Alice Karnes had again gone back into the house.

Judy was talking. “I said I got Alice to agree to stay here with you while I go to work, although God knows we ought to just let you fend for yourself—but she still feels bad about your fall. So you are going to let her stay here until I come back from work.”

He nodded.

“She’s been very kind to you,” Judy said, “So please. Remember your manners.”

“Yes,” Theodore said, not really hearing himself. “Yes.”

He watched her walk off the porch and out to her car. She waved, before she drove off, and he held his hand up; but she was waving at Alice, who stood in the doorway behind him, and now cleared her throat as if to announce her presence.

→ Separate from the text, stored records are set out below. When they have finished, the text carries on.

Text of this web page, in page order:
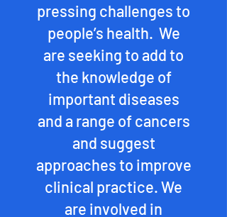
pressing challenges to
people’s health. We
are seeking to add to
the knowledge of
important diseases
and a range of cancers
and suggest
approaches to improve
clinical practice. We
are involved in

Theodore said, “Well, you going to stand there all day?”

“I thought you might want to be alone,” she said.

He heard himself say, “No.” Then, “Do you need an invitation?”

He breathed, and breathed again. Judy had driven herself away, and
now he felt her absence with something like grief. He couldn’t believe it. Alice Karnes stepped out and took the rocking chair across from him. She rested one arm on the porch rail and looked out at the yard.

“I’m only staying as long as Judy continues to feel she needs me,” she said.

“You want something to drink?” Theodore managed.

She leaned back and closed her eyes, and breathed a sigh. The sunlight was on her hair, and she looked younger. “I’ll fix you something cold,” she said.

“Anything,” said Theodore.

But they sat there in the shade of the porch. They looked like a couple long married, still in the habit of love.